▶

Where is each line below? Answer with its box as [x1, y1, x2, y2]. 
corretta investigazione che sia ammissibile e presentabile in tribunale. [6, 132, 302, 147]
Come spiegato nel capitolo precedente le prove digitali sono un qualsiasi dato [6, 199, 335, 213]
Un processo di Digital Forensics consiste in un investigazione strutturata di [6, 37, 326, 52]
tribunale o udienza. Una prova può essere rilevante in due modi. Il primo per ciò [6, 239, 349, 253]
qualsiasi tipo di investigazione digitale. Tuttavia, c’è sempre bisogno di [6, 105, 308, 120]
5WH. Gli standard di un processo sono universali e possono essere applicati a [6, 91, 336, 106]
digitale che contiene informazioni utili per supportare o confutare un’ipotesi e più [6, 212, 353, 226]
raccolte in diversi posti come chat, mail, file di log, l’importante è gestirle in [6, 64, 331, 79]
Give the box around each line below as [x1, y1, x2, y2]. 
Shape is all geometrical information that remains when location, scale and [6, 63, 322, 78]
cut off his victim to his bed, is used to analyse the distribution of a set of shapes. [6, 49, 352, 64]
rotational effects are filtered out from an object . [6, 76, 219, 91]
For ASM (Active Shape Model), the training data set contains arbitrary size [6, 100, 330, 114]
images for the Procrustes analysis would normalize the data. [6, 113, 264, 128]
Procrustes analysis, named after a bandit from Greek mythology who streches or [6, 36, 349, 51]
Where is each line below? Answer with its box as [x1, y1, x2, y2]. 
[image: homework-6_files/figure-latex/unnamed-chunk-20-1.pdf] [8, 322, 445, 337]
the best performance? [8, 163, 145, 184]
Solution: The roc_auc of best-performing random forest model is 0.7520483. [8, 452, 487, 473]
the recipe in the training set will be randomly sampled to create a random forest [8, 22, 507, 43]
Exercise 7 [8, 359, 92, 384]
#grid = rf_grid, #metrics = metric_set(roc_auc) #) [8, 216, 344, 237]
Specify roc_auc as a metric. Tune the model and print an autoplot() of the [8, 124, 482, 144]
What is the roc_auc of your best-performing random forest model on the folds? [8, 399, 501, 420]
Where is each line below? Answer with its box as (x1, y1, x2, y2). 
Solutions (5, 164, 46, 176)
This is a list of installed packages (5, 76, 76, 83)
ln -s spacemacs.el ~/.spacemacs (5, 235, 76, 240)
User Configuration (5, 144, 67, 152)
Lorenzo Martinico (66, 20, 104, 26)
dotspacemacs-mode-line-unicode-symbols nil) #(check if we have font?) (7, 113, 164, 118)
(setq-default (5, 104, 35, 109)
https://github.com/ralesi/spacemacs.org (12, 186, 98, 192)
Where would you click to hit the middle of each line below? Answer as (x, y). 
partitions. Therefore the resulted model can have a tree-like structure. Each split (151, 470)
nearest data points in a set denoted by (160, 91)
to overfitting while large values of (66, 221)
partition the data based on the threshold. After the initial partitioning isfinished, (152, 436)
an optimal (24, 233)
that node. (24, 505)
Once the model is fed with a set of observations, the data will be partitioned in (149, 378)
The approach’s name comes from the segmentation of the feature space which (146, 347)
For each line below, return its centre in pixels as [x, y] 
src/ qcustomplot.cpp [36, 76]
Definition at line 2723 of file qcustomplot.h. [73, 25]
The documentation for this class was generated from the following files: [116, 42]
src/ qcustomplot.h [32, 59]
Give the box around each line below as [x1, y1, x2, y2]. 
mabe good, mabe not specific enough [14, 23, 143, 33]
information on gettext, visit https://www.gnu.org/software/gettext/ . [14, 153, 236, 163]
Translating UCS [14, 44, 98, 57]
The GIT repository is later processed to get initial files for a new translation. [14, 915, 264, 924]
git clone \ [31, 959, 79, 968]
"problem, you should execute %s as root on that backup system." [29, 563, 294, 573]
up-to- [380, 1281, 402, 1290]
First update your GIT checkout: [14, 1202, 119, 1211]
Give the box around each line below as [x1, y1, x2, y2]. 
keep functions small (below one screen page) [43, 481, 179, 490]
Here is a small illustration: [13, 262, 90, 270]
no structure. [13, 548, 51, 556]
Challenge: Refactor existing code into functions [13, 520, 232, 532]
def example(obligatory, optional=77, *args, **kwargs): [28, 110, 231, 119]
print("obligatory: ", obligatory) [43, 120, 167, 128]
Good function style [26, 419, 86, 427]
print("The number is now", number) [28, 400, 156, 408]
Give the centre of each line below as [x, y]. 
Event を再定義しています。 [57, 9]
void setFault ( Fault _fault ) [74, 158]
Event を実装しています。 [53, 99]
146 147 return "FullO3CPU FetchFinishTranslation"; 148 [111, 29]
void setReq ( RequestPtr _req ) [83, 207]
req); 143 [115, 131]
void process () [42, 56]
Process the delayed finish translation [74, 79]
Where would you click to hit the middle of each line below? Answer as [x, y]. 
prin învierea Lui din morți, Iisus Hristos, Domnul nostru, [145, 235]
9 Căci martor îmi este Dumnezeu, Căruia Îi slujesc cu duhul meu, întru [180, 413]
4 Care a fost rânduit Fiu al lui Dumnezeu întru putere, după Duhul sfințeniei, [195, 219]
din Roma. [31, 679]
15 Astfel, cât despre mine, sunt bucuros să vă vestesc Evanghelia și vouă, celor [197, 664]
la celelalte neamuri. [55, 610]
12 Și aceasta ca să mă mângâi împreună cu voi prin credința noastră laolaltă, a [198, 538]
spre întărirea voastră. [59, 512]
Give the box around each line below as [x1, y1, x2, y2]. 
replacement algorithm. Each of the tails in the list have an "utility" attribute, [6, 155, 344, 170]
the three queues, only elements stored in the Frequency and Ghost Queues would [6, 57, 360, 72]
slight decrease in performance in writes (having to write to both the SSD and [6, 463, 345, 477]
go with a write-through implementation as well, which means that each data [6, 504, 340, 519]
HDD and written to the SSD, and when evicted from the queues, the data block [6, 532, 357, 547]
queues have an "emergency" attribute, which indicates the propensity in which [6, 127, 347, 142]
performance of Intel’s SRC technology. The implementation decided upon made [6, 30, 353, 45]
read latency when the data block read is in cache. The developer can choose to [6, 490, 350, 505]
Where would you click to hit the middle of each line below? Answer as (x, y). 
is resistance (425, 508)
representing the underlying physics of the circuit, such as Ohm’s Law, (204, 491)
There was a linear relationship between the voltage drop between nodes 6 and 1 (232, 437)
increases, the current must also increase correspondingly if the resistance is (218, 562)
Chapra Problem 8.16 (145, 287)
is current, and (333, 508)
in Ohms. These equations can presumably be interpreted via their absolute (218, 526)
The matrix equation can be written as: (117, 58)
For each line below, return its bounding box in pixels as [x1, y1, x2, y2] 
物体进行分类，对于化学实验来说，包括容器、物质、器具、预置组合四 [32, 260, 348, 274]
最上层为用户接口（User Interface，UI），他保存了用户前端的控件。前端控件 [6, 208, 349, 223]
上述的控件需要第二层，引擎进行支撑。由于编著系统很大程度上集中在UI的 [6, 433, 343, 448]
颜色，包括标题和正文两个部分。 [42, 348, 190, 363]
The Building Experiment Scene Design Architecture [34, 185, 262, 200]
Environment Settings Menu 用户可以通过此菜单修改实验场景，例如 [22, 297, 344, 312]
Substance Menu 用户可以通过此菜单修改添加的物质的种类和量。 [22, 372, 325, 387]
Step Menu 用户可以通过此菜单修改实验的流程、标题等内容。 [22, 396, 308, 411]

◀

• [Required action]:
Retype word for word everything in the listing above from the line that holds "la celelalte neamuri. [55, 610]" down to the line that holds "slight decrease in". Keep both end lines and leave out the rest.

• [Response]:
la celelalte neamuri. [55, 610]
12 Și aceasta ca să mă mângâi împreună cu voi prin credința noastră laolaltă, a [198, 538]
spre întărirea voastră. [59, 512]
Give the box around each line below as [x1, y1, x2, y2]. 
replacement algorithm. Each of the tails in the list have an "utility" attribute, [6, 155, 344, 170]
the three queues, only elements stored in the Frequency and Ghost Queues would [6, 57, 360, 72]
slight decrease in performance in writes (having to write to both the SSD and [6, 463, 345, 477]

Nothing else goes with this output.